The infectious mononucleosis is the disease which is characterized by specific changes in peripheral blood and damage of lymphatic system. Emergence of peculiar cells in peripheral blood allows to include this pathology in the section of leukemoid tests. The disease is for the first time described by the outstanding domestic pediatrician N. F. Filatov in 1885 and a bit later, in 1889 E. Pfeiffer. An infectious mononucleosis — a disease of the virus nature. The probable etiological agent the gerpesopodobny virus of Epstein — Burra is considered, however its specificity is completely not proved. Contageousness of a disease low, assume an airborne way of infection. As a rule, isolated cases are registered though small epidemic flashes are possible. People of various age get sick with an infectious mononucleosis, however the peak of incidence is the share of age of 2 — 9 years. Children of chest age are ill seldom. At boys the disease is registered twice more often than at girls.
The clinical picture of an infectious mononucleosis is various. The most constant symptoms: hyperadenosis, quinsy, increase in a liver and spleen. The disease can proceed benign — with the insignificant catarral phenomena and recovery within 5 — 7 days. Severe forms — with the expressed clinical picture, with fever for several weeks can be observed. The incubation interval makes from 4 to 28 days, on average 1 — 2 week. The disease can gradually begin, with the prodromal phenomena: loss of appetite, headache, dizziness, mialgiya, arthralgia. The acute sudden beginning — high temperature which quite often is the first symptom of a disease is more often noted. At a number of patients temperature has subfebrile character. The temperature curve at an infectious mononucleosis has no certain pattern. Usually it the wrong type — lowering in the morning. Duration of temperature reaction depends on severity of a disease. At easy forms it disappears in 5 — 7 days, at severe forms subfebrile condition can remain for 2 — 4 weeks.

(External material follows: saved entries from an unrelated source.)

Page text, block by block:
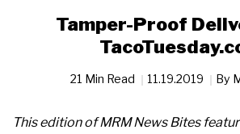
Tamper-Proof
21 Min Read 11.19.2019 By
This edition of MRM News Bites
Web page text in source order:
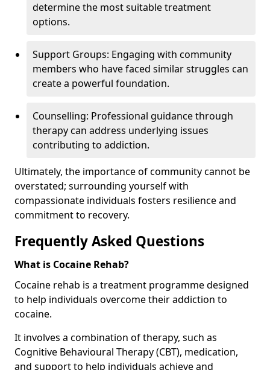
determine the most suitable treatment
options.
Support Groups: Engaging with community
members who have faced similar struggles can
create a powerful foundation.
Counselling: Professional guidance through
therapy can address underlying issues
contributing to addiction.
Ultimately, the importance of community cannot be
overstated; surrounding yourself with
compassionate individuals fosters resilience and
commitment to recovery.
Frequently Asked Questions
What is Cocaine Rehab?
Cocaine rehab is a treatment programme designed
to help individuals overcome their addiction to
cocaine.
It involves a combination of therapy, such as
Cognitive Behavioural Therapy (CBT), medication,
and support to help individuals achieve and
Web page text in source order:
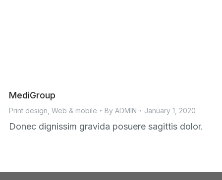
MediGroup
Print design Web & mobile By ADMIN January 1, 2020
Donec dignissim gravida posuere sagittis dolor.
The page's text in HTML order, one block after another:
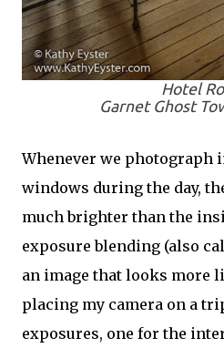
Hotel
Garnet Ghost
Whenever we photograph
windows during the day,
much brighter than the
exposure blending (also
an image that looks more
placing my camera on a
exposures, one for the
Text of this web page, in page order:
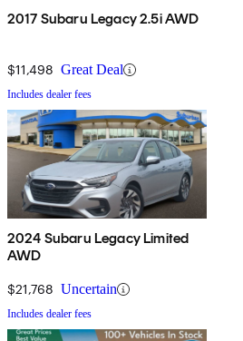
2017 Subaru Legacy 2.5i AWD
$11,498 Great Deal
Includes dealer fees
2024 Subaru Legacy Limited
AWD
$21,768 Uncertain
Includes dealer fees
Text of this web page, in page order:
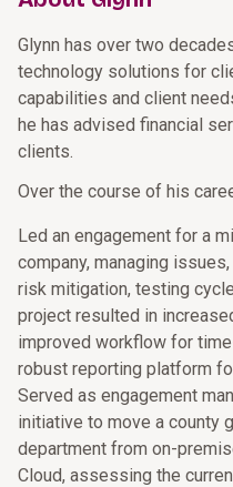
Glynn has over two
technology solutions for
capabilities and client
he has advised financial
clients.
Over the course of his
Led an engagement for a
company, managing
risk mitigation, testing
project resulted in
improved workflow for
robust reporting platform
Served as engagement
initiative to move a county
department from on-
Cloud, assessing the
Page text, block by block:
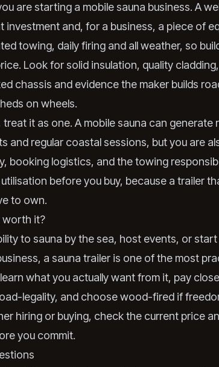
are starting a mobile sauna business. A
investment and, for a business, a piece of
towing, daily firing and all weather, so
Look for solid insulation, quality
chassis and evidence the maker builds
on wheels.
treat it as one. A mobile sauna can generate
and regular coastal sessions, but you are
booking logistics, and the towing
before you buy, because a trailer
to own.
worth it?
to sauna by the sea, host events, or
a sauna trailer is one of the most
what you actually want from it, pay
legality, and choose wood-fired if
hiring or buying, check the current price
you commit.

Along with temperature increase or a bit later there are catarral phenomena — the complicated nasal breath, a pharynx hyperemia, throat pain, dry cough. Such clinical picture is mistakenly regarded sometimes as an acute respiratory viral disease. The complicated nasal breath can be the first symptom of a disease, even before temperature increase; it is caused by defeat of an adenoid tissue of a nasopharynx. At the same time characteristic feature is absence separated from a nose as there is no exudative phase of an inflammation of a mucous membrane of a nose. At many patients on 3 — the 4th day of a disease joins quinsy which is an important symptom of an infectious mononucleosis. At survey of a handle and almond are edematous, loosened. At children hypostasis of a soft palate and a uvula can be noted. On almonds the gray plaque which easily is removed is visible. Quinsy on character is various — from catarral to ulcer and necrotic and ulcer diftericheskoy, the last form can have similarity to pharynx diphtheria. Defeat and a nasopharyngeal almond is possible.

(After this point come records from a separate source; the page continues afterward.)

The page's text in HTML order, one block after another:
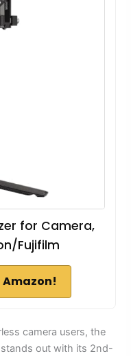
for Camera,
Fujifilm
Amazon!
camera users, the
stands out with its 2nd-
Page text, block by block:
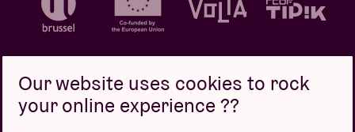
Our website uses cookies to rock
your online experience ??
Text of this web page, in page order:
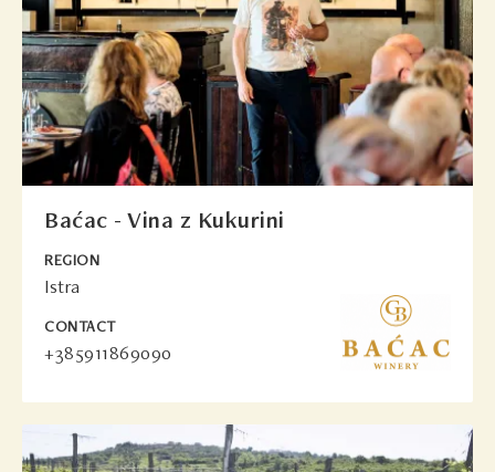
Baćac - Vina z Kukurini
REGION
Istra
CONTACT
+385911869090
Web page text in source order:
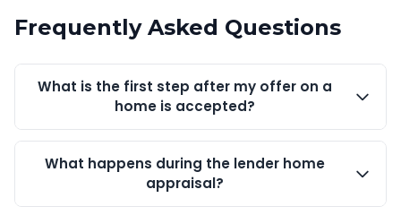
Frequently Asked Questions
What is the first step after my offer on a
home is accepted?
What happens during the lender home
appraisal?
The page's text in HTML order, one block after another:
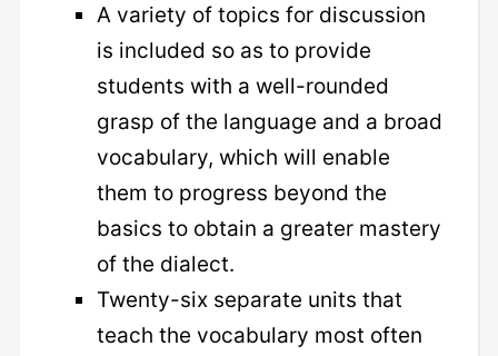
A variety of topics for discussion
is included so as to provide
students with a well-rounded
grasp of the language and a broad
vocabulary, which will enable
them to progress beyond the
basics to obtain a greater mastery
of the dialect.
Twenty-six separate units that
teach the vocabulary most often
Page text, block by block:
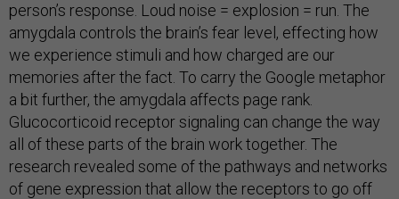
person’s response. Loud noise = explosion = run. The
amygdala controls the brain’s fear level, effecting how
we experience stimuli and how charged are our
memories after the fact. To carry the Google metaphor
a bit further, the amygdala affects page rank.
Glucocorticoid receptor signaling can change the way
all of these parts of the brain work together. The
research revealed some of the pathways and networks
of gene expression that allow the receptors to go off
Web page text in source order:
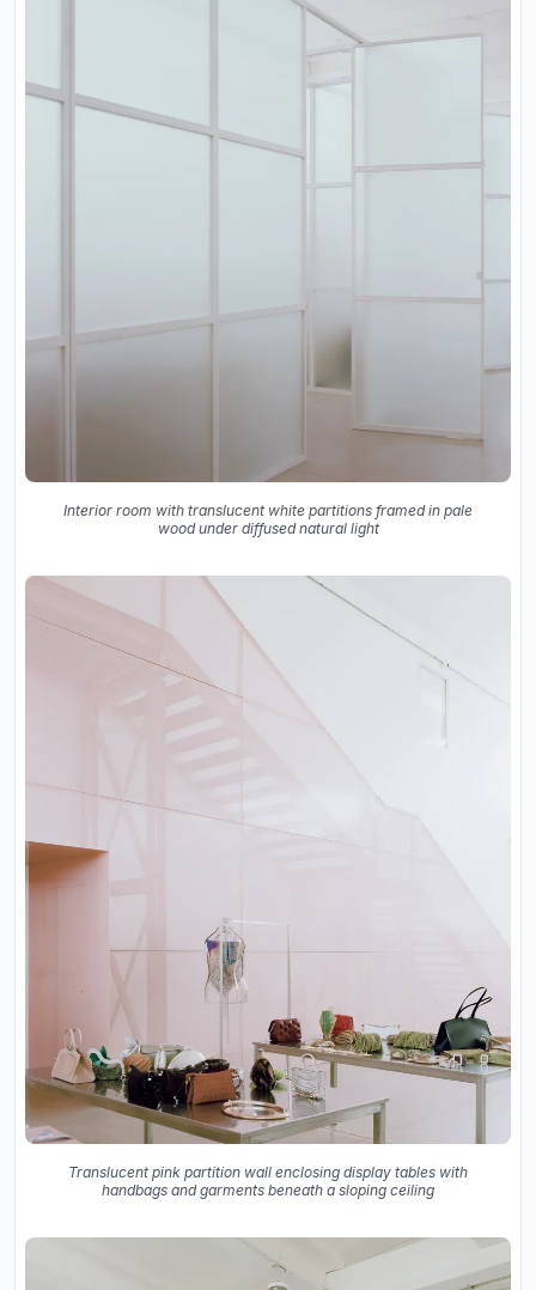
Interior room with translucent white partitions framed in pale
wood under diffused natural light
Translucent pink partition wall enclosing display tables with
handbags and garments beneath a sloping ceiling

The most characteristic and constant symptom of an infectious mononucleosis is an increase in peripheral lymph nodes. Lymph nodes swell up a little from the first days of an illness and reach the maximum sizes on 4 — the 5th day. Their size from 0,5 — 1 cm to 3 — 4 cm in the diameter. At a palpation lymph nodes of a dense consistence, are mobile, are not soldered among themselves and surrounding fabrics, as a rule, do not abscess. Such important sign as morbidity at a palpation attracts attention. Also localization of defeat of lymph nodes is characteristic. The cervical group, especially zadnesheyny lymph nodes located on the rear edge grudino - a clavicular and mastoidal muscle is mainly increased. Lymph nodes of front cervical area, occipital, submaxillary, sometimes axillary, inguinal are also involved in process. Less often lymph nodes of a mediastinum and an abdominal cavity are surprised. In the latter case the abdominal pain simulating an acute appendicitis is noted. The increased lymph nodes tend to fast involution within 10 — 14 days. However the small swelling and morbidity can remain a long time — for several weeks and even months.

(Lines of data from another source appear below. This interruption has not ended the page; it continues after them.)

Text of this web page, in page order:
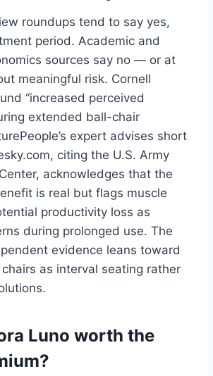
roundups tend to say yes,
period. Academic and
sources say no — or at
meaningful risk. Cornell
“increased perceived
extended ball-chair
expert advises short
citing the U.S. Army
acknowledges that the
is real but flags muscle
productivity loss as
during prolonged use. The
evidence leans toward
as interval seating rather
Luno worth the
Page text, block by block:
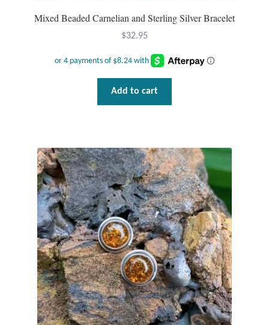
Mixed Beaded Carnelian and Sterling Silver Bracelet
$32.95
Add to cart
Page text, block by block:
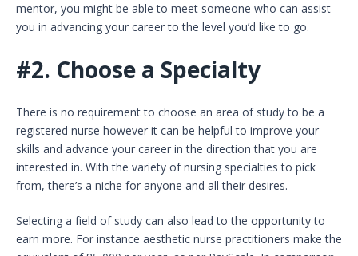
mentor, you might be able to meet someone who can assist
you in advancing your career to the level you’d like to go.
#2. Choose a Specialty
There is no requirement to choose an area of study to be a
registered nurse however it can be helpful to improve your
skills and advance your career in the direction that you are
interested in. With the variety of nursing specialties to pick
from, there’s a niche for anyone and all their desires.
Selecting a field of study can also lead to the opportunity to
earn more. For instance aesthetic nurse practitioners make the
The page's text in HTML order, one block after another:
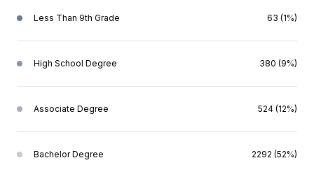
Less Than 9th Grade 63 (1%)
High School Degree 380 (9%)
Associate Degree 524 (12%)
Bachelor Degree 2292 (52%)
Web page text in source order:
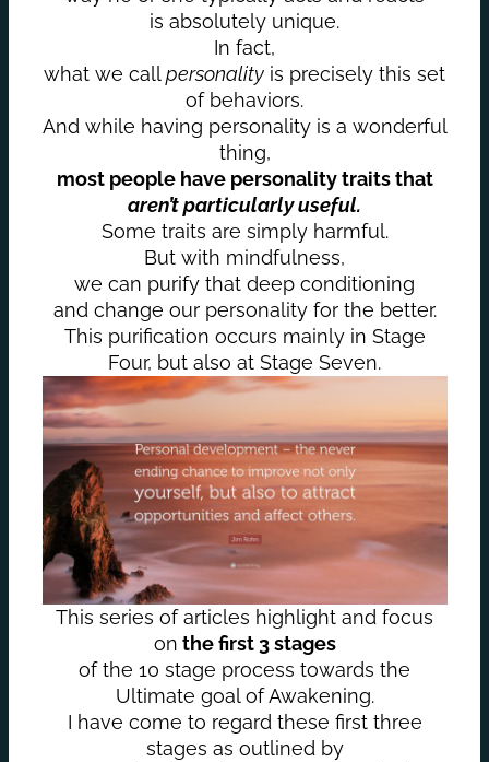
is absolutely unique.
In fact,
what we callpersonality is precisely this set
of behaviors.
And while having personality is a wonderful
thing,
most people have personality traits that
aren’t particularly useful.
Some traits are simply harmful.
But with mindfulness,
we can purify that deep conditioning
and change our personality for the better.
This purification occurs mainly in Stage
Four, but also at Stage Seven.
This series of articles highlight and focus
on the first 3 stages
of the 10 stage process towards the
Ultimate goal of Awakening.
I have come to regard these first three
stages as outlined by

The increase in a spleen, usually moderate belongs to frequent symptoms of an infectious mononucleosis is 2 — 3 cm lower than a costal arch. Cases of significant increase in a spleen are described. At research the palpation of body has to be carried out carefully as there are supervision of a rupture of a spleen after rough survey. The spleen has a dense consistence, generally painless. Reduction in the sizes happens very slowly and the splenomegaly can remain a long time after recovery.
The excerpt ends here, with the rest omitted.